Şüphe yok ki Rabbin, (mü'minlerle kâfirlerin) aralarında, kıyâmet günü, ihtilâf edip durdukları (dîne ait) şeylerde hükmünü verecektir.

26

Biz, o Mekke kâfirlerinden önce nice nesiller helâk ettik. Kendileri de yurdlarında gezip duruyorlar. Bu, onları hidâyete iletmedi mi? İşte bunlarda(önceki nesillere yaptığımız helâk işlerinde) elbette ibret alâmetleri vardır. Hâlâ dinlemiyecekler, nasihat kabul etmiyecekler mi?

27

"Bizim suyu çorak bir yere sürdüğümüzü ve onunla, hayvanlarının ve kendilerinin yedikleri ekin çıkardığımızı görmediler mi? Yine de görmüyorlar mı?"

Firyabî, İbn Cerîr ve İbn Ebî Hâtim'in bildirdiğine göre İbn Abbâs: "Bizim suyu çorak bir yere sürdüğümüzü... görmediler mi..." âyetini açıklarken: "Çorak yerle, kendisine fayda sağlamayacak kadar çok az yağmur yağan ve ancak sel suları ile verimli olan yerler kastedilmektedir" dedi.

İbn Ebî Şeybe, İbn Cerîr, İbnu'l-Münzir ve İbn Ebî Hâtim'in bildirdiğine göre İbn Abbâs: "...Çorak bir yer..." âyetini açıklarken: "Burada Yemen'de bir yer kastedilmektedir" dedi.

Abdurrezzâk, İbn Cerîr, İbnu'l-Münzir ve İbn Ebî Hâtim'in bildirdiğine göre Mücâhid: "...Çorak bir yer..." âyetini açıklarken: "Burada bitki vermeyen yerler kastedilmektedir. Burası da (Yemen'de) Ebyan denilen yer ve etrafıdır" dedi.

İbn Ebî Hâtim'in bildirdiğine göre İkrime: "...Çorak bir yer..." âyetini açıklarken: "Burada susuz topraklar kastedilmektedir" dedi.

İbn Ebî Hâtim'in bildirdiğine göre Süddî: "...Çorak bir yer..." âyetini açıklarken: "Burada ölü topraklar kastedilmektedir" dedi.

İbn Ebî Hâtim'in bildirdiğine göre Hasan(-ı Basrî): "...Çorak bir yer..."âyetini açıklarken: "Burada Yemen ve Şam arasındaki köyler kastedilmektedir" dedi.

Ebû Bekr b.
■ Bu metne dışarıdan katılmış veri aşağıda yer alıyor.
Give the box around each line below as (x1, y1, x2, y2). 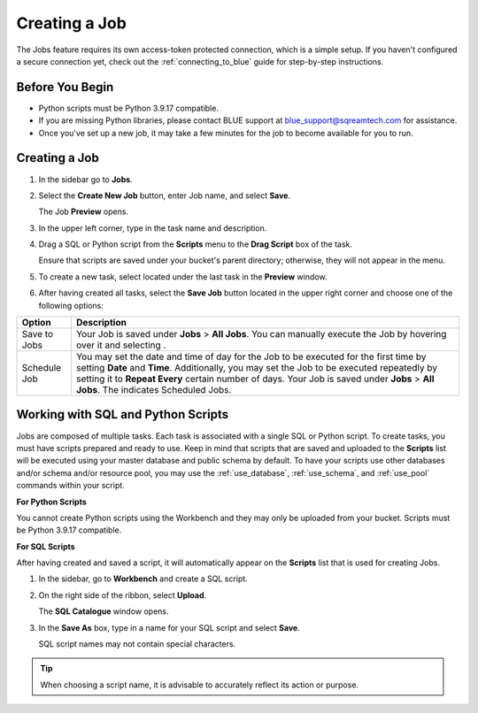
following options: (38, 300, 104, 310)
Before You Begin (16, 80, 114, 95)
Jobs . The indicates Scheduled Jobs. (75, 384, 232, 396)
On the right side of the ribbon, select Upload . (38, 589, 207, 601)
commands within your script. (16, 480, 126, 491)
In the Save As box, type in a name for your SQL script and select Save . (38, 622, 300, 632)
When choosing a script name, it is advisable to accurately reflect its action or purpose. (40, 679, 358, 690)
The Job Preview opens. (38, 206, 128, 217)

Hayyân Ğurar'da Rabî' b. Sebre'den bildirir: Misaller manadan daha fazla akla yatkındır. Allah'ın: "Bizim suyu çorak bir yere sürdüğümüzü... görmediler mi..." âyetini işitmiyor musun? Görmüyor musun? Görmüyorlar mı?

28

Bkz. Ayet:30

29

Bkz. Ayet:30

30

"Bir de: «Eğer doğru söyleyenler iseniz, şu fetih ne zamanmış?» diyorlar. De ki: «Hükmün verileceği gün inkarcılara ne inanmaları fayda verir ve ne de ertelenirler.» Şimdi sen onlardan yüz çevir ve bekle. Şüphesiz onlar da bekliyorlar."

İbn Cerîr ve İbn Ebî Hâtim'in bildirdiğine göre Sahabe: "Rahat edip te nimetleneceğimiz o gün yakındır" deyince müşrikler: "Eğer doğru söylüyorsanız bu fetih ne zamandır?" dediler. Bunun üzerine bu âyet indi.
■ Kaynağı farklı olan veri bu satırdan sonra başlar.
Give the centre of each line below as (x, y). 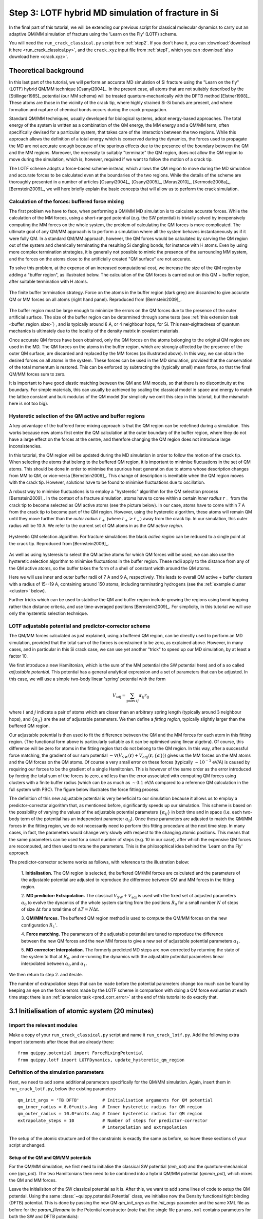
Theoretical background (47, 70)
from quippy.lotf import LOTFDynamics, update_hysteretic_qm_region (101, 1060)
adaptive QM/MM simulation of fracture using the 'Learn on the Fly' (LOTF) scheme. (93, 34)
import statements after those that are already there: (62, 1042)
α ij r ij (144, 696)
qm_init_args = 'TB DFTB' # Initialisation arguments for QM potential (115, 1100)
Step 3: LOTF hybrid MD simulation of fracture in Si (114, 13)
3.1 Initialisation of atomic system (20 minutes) (81, 1011)

Hâkim ve Beyhakî'nin Delâil'de bildirdiğine göre İbn Abbâs: "Bir de: «Eğer doğru söyleyenler iseniz, şu fetih ne zamanmış?» diyorlar" âyetini açıklarken: "Burada Bedir günü kastedilmektedir. Hazret-i Peygamber'e (sallallahü aleyhi ve sellem) fetih nasip oldu, ama bu kafirlere ölümlerinden sonra bir fayda vermedi" dedi.

Firyabî, İbn Ebî Şeybe, İbn Cerîr, İbnu'l-Münzir ve İbn Ebî Hâtim'in bildirdiğine göre Mücâhid: "Hükmün verileceği gün..." âyetini açıklarken: "Burada kıyamet günü kastedilmektedir" dedi.
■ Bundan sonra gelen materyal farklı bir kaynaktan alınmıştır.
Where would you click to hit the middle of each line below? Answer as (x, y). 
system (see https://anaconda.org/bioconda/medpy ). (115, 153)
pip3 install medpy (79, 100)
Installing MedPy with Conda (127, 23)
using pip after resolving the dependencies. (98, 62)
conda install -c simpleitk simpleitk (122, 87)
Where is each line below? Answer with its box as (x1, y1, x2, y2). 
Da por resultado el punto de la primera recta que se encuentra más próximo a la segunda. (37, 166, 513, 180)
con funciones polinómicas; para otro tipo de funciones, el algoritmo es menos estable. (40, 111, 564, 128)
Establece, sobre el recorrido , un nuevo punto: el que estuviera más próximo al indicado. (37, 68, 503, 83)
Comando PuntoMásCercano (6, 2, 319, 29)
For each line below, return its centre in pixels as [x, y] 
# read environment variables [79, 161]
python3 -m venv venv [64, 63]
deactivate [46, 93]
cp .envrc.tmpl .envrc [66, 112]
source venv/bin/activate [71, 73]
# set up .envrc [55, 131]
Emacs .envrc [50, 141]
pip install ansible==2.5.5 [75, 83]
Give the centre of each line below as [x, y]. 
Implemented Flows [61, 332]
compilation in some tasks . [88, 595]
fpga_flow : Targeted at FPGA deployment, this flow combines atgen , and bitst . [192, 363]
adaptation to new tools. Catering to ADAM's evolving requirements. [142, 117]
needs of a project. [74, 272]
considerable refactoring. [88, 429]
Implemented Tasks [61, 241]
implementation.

Abdurrezzâk, İbn Cerîr, İbnu'l-Münzir ve İbn Ebî Hâtim'in bildirdiğine göre Katâde: "Hükmün verileceği gün..." âyetini açıklarken: "Burada hesap günü kastedilmektedir" dedi. Şimdi sen onlardan yüz çevir ve bekle. Şüphesiz onlar da bekliyorlar" âyeti hakkında ise: "Burada da kıyamet günü kastedilmektedir" dedi.